FAO. 2009. Acipenser baerii. In Cultured aquatic species fact sheets. Text by Williot, P., Bronzi, P., Benoit, P., Bonpunt, E., Chebanov, M., Domezain, A., Gessner, J., Gulyas, T., Kolman, R., Michaels, J., Sabeau, L. & Vizziano, D. Edited and compiled by Valerio Crespi and Michael New. CD-ROM (multilingual).
IDENTIFICATION
Caractéristiques biologiques
Présence de spiracles. Museau et pédicule caudal subconique. Membranes des branchies jointes par l’isthme. Bouche protractile transverse et lèvre inférieure fendue au milieu. Les barbillons sont lisses ou légèrement frangés. La longueur de la mâchoire est très variable (33,3-61 pour cent de la longueur de la tête). 20-49 branchiospines, chacune terminée par plusieurs boutons. Nageoire dorsale: 30-56 rayons. Nageoire adipeuse: 17-33 rayons. 10-12 écussons osseux dorsaux, 32-62 écussons osseux latéraux, 7-16 (20) écussons osseux ventraux. Les écussons osseux des jeunes spécimens sont légèrement inclinés alors que ce n’est pas le cas chez les adultes. De nombreuses petites plaques osseuses se trouvent entre les rangées d’écussons. Grande variabilité de couleurs: du gris léger au marron foncé sur le dos et les flancs, du blanc au jaunâtre sur le ventre.
PROFIL
Contexte historique
Depuis les années 1940, cette espèce a attiré une considérable attention du fait de son adaptabilité. Des tests ont été menés au cours des années 1950 pour l’introduire dans différents espaces en eaux ouvertes (mer Baltique) ou fermées (lacs). L’élevage de l’esturgeon de Sibérie a débuté en ex-URSS pendant les années 1970. C’est à cette époque que les premiers individus sont arrivés en France (en provenance de la Lena) dans le cadre d’un programme de coopération scientifique franco-soviétique. Depuis, la diffusion de l’espèce s’est accélérée et, outre la Fédération de Russie (son pays d’origine), elle est présente en Europe (Belgique, France, Italie, Allemagne, Hongrie, Pologne et Espagne), en Amérique (Etats-Unis, Uruguay) et en Asie (Chine). Elle est également certainement présente dans d’autres pays sous une forme expérimentale. Elle a enfin été l’objet de plusieurs hybridations.

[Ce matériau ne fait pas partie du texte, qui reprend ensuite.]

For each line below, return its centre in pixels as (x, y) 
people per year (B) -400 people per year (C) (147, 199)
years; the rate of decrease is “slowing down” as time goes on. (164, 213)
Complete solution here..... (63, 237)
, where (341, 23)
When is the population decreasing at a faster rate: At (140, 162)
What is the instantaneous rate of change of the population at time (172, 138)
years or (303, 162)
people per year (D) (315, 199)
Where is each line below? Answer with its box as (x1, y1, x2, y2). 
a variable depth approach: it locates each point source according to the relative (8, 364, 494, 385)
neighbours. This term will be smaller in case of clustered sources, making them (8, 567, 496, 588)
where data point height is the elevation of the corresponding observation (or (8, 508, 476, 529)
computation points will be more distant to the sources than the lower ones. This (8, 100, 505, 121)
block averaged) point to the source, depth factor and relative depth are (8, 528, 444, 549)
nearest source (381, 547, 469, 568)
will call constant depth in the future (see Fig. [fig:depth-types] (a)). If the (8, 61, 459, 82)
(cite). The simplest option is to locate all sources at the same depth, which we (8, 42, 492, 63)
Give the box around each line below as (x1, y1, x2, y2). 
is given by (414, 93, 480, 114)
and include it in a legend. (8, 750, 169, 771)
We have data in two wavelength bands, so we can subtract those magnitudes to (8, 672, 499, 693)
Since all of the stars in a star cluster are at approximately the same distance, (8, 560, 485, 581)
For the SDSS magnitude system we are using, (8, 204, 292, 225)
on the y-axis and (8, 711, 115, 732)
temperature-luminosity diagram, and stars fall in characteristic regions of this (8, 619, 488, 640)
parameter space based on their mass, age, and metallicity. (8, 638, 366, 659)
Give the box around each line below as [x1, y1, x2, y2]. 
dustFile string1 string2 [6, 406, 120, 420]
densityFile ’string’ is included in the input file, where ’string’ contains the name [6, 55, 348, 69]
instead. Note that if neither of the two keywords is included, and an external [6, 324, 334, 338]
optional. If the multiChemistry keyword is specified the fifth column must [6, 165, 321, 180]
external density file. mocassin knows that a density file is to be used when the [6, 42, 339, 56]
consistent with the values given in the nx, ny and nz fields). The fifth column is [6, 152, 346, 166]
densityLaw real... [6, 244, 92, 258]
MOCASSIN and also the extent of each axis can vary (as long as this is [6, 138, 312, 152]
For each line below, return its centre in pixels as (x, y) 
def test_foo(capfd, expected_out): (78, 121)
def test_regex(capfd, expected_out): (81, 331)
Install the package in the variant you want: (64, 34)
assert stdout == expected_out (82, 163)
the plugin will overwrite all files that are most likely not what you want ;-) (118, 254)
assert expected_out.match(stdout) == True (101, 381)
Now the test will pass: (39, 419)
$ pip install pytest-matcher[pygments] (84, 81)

Quelques rares compagnies couvrent l’ensemble du cycle de production et commercialisent tous les produits possibles. Certaines ne produisent que des œufs et/ou des alevins alors que d’autres se sont spécialisées dans la production du poisson pour sa chair. Dans de nombreux pays occidentaux, le caviar est devenu la principale raison de l’élevage de l’esturgeon.
Principaux pays producteurs
La carte proposée ci-dessous a été établie à partir des statistiques de la FAO relatives à l’esturgeon de Sibérie. L’élevage de ce dernier est réalisé dans de nombreux autres pays, notamment dans la Fédération de Russie, en Italie, en Allemagne, en Hongrie, en Pologne, en Espagne, en Belgique, aux Etats-Unis d’Amérique et en Chine. La production relevant de ces activités est cependant incluse dans la catégorie « esturgeons nca » des statistiques de la FAO, en partie parce que ces pays n’établissent pas avec précision quelle espèce est élevée et en partie parce qu’une part de leur production est obtenue à partir d’hybrides.

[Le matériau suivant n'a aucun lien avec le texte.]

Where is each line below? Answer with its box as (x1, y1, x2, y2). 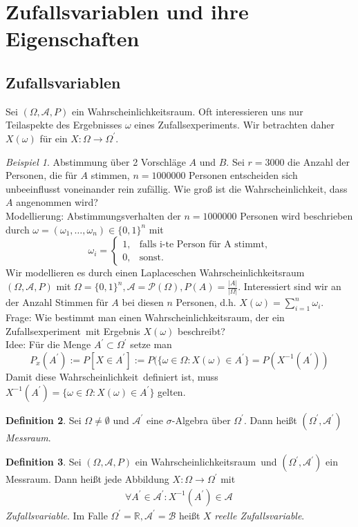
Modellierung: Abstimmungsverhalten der (6, 208, 181, 222)
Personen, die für (6, 168, 77, 182)
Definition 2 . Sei (6, 412, 82, 427)
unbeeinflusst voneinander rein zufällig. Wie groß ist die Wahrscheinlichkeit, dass (6, 181, 348, 195)
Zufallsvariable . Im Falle (6, 508, 108, 522)
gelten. (158, 384, 186, 399)
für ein (39, 131, 68, 145)
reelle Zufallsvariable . (214, 508, 305, 522)
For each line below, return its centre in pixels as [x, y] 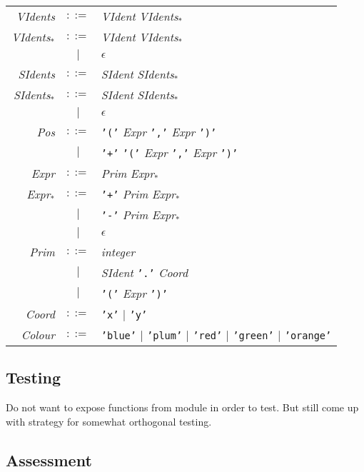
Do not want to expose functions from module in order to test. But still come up [182, 407]
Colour [38, 335]
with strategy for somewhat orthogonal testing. [109, 421]
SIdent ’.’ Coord [145, 272]
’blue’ [118, 336]
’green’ [253, 336]
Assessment [49, 460]
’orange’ [308, 336]
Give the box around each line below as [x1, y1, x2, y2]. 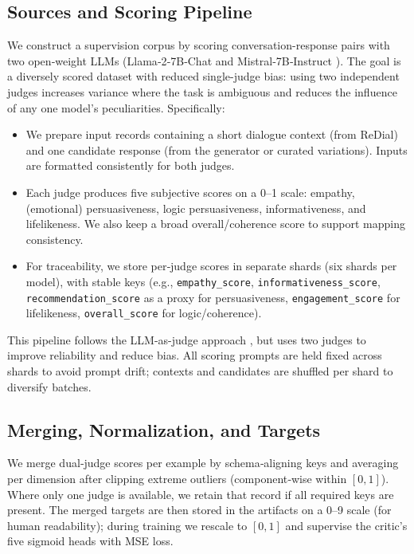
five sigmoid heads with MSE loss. [7, 532, 174, 549]
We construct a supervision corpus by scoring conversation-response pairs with [7, 37, 390, 53]
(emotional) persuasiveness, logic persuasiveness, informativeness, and [25, 199, 366, 216]
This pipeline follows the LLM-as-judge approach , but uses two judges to [7, 331, 366, 348]
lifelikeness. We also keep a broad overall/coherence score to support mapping [25, 215, 405, 232]
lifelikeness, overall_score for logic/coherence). [25, 305, 262, 321]
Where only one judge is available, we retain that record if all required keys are [7, 485, 394, 502]
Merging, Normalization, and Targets [7, 417, 321, 442]
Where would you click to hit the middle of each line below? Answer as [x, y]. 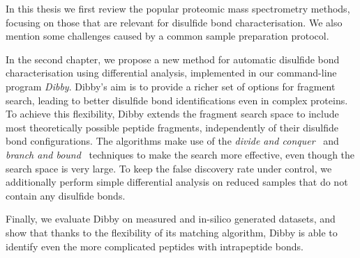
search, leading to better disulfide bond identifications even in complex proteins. [177, 100]
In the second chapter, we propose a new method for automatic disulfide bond [173, 59]
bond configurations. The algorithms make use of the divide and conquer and [172, 141]
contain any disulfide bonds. [66, 195]
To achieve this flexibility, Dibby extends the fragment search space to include [172, 114]
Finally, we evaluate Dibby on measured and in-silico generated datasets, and [171, 219]
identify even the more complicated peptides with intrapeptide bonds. [155, 246]
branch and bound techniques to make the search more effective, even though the [180, 154]
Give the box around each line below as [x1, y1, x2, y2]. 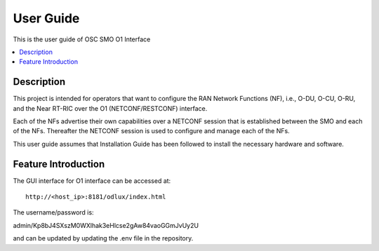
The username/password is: [13, 208, 94, 217]
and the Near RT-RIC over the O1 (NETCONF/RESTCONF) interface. [13, 104, 208, 112]
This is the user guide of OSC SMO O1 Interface [13, 35, 151, 43]
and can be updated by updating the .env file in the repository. [13, 234, 194, 243]
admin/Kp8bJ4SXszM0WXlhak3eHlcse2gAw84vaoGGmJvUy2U [13, 221, 199, 229]
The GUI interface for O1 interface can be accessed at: [13, 176, 171, 185]
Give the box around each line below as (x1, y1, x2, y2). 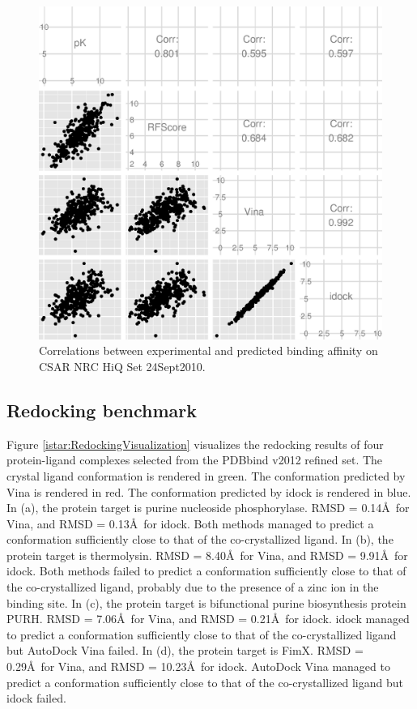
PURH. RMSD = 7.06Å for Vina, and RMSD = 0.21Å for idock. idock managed (6, 610, 410, 627)
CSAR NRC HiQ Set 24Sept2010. (39, 357, 206, 374)
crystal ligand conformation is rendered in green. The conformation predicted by (6, 467, 406, 484)
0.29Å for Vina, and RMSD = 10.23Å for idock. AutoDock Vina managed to (6, 658, 390, 675)
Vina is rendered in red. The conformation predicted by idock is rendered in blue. (6, 483, 411, 500)
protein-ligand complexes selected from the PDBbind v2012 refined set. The (6, 451, 383, 468)
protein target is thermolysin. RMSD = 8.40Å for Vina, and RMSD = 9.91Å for (6, 546, 408, 563)
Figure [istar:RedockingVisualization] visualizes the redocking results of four (6, 435, 384, 452)
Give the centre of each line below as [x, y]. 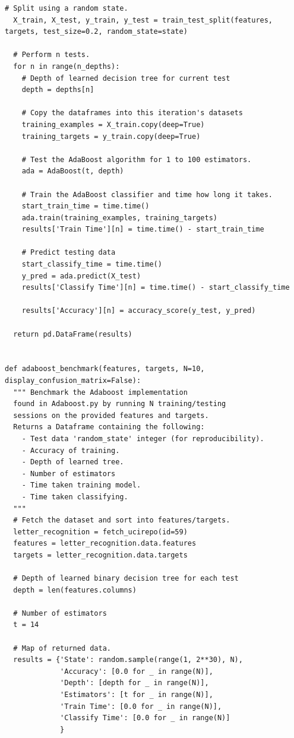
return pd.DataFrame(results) [73, 334]
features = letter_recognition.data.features [105, 544]
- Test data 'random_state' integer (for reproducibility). [143, 438]
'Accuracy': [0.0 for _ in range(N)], [137, 671]
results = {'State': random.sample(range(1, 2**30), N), [128, 660]
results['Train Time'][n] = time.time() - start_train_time [143, 229]
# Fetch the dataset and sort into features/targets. [122, 520]
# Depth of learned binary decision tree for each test [126, 579]
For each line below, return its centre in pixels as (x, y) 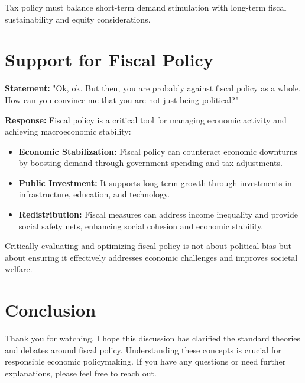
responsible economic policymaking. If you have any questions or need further (145, 361)
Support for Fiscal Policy (109, 60)
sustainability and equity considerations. (78, 19)
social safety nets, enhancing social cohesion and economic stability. (141, 226)
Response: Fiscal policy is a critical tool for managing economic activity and (146, 119)
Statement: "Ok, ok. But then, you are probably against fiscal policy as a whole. (153, 88)
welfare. (19, 269)
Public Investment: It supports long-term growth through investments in (155, 182)

Principaux pays producteurs de Acipenser baerii (FAO Statistiques des pêches, 2006)
Habitat et biologie
L’espèce est présente dans tous les bassins hydrographiques de l’Ob-Irtych à la Kolyma. Elle peut donc être identifiée dans ceux de l’Ienisseï, de la Khatanga, de la Léna et de l’Indigirka. Des populations sont également présentes dans le système hydrographique du lac Baïkal. On distingue trois sous-espèces: Acipenser baerii baerii dans le bassin de l’Ob, Acipenser baerii stenorrhynchus dans celui de l’Ienisseï jusqu’à la Kolyma et enfin Acipenser baerii baicalensis dans le lac Baïkal.

Plusieurs centaines de tonnes d’esturgeon de Sibérie étaient capturés au début et au milieu du XXe siècle, par ordre décroissant dans les bassins de l’Ob, de l’Ienisseï et de la Léna. L’esturgeon de Sibérie est une espèce d’eau douce qui migre sur de longues distances dans les rivières où il se trouve. Contrairement à d’autres esturgeons, le stock de géniteurs de cette espèce continue à s’alimenter au cours de la période de migration procréatrice. La puberté arrive tard du fait d’une croissance lente dans ces conditions froides, entre 10 et 17 ans pour les mâles, 12 et 20 ans pour les femelles, suivant leur origine. Les adultes des deux sexes possèdent des canaux de Müller. L’oviducte occupe environ un tiers de la cavité abdominale. Il est relié au canal de Müller par une valve unidirectionnelle. Cette espèce appartient au groupe des esturgeons et compte environ 250 chromosomes.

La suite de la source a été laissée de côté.